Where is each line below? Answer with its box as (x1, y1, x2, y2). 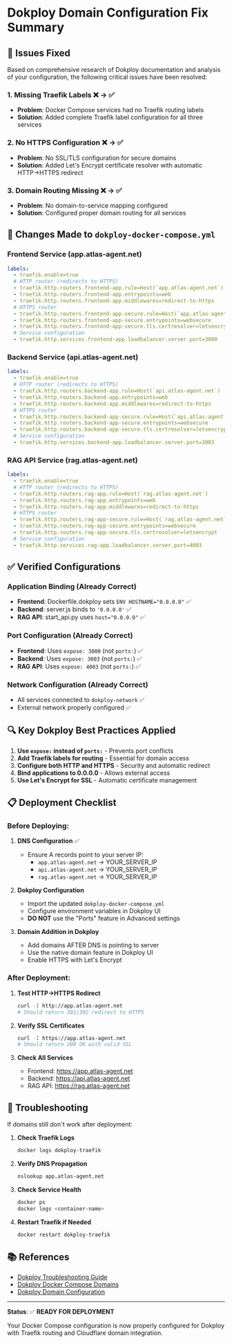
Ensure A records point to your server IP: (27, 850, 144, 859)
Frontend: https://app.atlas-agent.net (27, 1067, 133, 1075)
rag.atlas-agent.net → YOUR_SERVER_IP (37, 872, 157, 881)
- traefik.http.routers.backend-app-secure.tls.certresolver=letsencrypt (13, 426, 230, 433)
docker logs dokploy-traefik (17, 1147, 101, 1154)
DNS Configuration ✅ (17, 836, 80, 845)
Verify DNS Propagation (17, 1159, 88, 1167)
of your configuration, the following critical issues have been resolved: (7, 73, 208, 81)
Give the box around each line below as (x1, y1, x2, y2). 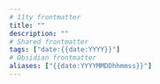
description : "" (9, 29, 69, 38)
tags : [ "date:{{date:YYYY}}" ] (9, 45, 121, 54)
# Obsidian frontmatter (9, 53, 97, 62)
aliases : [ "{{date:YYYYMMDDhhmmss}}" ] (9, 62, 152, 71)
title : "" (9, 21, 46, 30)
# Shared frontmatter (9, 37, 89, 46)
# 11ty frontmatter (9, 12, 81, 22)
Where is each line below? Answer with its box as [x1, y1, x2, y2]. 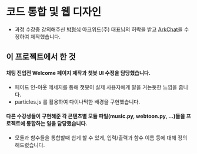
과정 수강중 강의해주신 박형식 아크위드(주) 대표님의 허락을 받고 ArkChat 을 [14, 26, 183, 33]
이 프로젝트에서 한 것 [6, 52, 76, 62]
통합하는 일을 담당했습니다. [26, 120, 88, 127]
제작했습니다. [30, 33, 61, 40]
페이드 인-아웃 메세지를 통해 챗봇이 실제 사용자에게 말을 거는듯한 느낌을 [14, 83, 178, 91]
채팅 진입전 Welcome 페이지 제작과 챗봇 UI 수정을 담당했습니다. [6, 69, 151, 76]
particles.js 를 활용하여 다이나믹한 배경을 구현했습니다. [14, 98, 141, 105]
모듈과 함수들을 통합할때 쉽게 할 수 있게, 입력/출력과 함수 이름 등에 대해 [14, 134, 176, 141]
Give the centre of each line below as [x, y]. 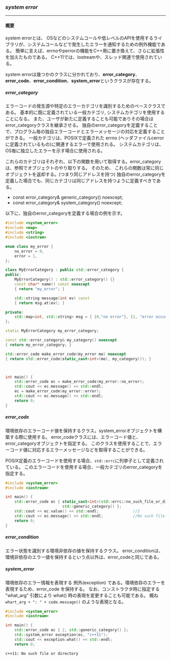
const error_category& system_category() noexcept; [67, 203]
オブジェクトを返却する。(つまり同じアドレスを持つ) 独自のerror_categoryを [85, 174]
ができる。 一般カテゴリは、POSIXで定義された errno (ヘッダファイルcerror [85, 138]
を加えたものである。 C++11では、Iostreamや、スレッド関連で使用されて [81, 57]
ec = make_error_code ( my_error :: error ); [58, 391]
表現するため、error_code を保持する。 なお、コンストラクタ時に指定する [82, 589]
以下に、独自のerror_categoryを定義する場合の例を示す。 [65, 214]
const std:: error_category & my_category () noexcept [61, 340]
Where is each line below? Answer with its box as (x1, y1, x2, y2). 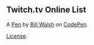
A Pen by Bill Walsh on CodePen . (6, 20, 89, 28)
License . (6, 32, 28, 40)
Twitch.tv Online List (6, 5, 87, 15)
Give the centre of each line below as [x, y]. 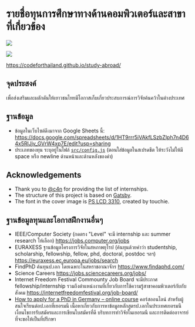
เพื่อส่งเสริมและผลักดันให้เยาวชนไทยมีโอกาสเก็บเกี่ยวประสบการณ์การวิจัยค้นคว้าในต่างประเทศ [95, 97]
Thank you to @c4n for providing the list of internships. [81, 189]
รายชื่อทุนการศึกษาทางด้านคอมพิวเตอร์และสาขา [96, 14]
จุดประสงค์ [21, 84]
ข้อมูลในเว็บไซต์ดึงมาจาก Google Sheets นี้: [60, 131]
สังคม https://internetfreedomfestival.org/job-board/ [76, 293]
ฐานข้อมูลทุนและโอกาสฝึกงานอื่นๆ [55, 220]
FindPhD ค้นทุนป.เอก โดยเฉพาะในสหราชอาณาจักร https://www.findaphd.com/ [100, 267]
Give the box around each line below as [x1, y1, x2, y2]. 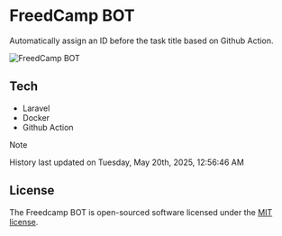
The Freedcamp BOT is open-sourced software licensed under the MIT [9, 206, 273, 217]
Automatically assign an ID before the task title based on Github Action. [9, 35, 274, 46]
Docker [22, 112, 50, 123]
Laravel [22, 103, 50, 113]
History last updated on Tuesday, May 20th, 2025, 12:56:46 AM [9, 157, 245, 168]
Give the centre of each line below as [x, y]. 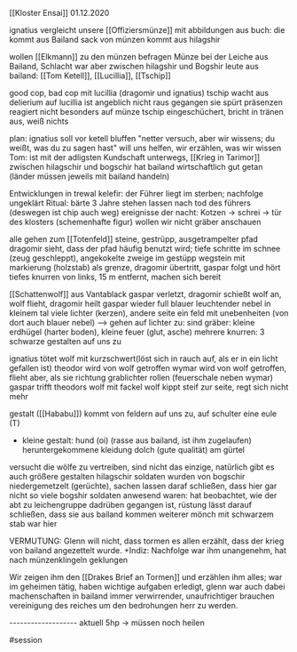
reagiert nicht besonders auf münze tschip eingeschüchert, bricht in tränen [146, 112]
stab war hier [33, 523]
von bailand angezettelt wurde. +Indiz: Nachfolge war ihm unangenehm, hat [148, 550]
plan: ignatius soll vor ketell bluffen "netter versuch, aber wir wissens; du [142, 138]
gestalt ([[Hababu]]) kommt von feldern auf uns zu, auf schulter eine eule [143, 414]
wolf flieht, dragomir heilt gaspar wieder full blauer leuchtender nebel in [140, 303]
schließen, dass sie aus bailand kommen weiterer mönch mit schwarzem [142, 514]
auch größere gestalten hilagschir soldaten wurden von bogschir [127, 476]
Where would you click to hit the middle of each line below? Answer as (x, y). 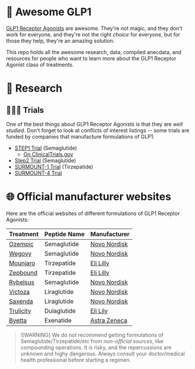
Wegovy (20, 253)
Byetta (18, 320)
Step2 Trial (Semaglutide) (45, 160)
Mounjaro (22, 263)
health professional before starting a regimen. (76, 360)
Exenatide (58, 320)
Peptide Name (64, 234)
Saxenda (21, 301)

◆ Exercise details ◆
Every line of the entries above that contains the word "before" must be tallied, and the number alone reported.

◆ Solution to this problem ◆
2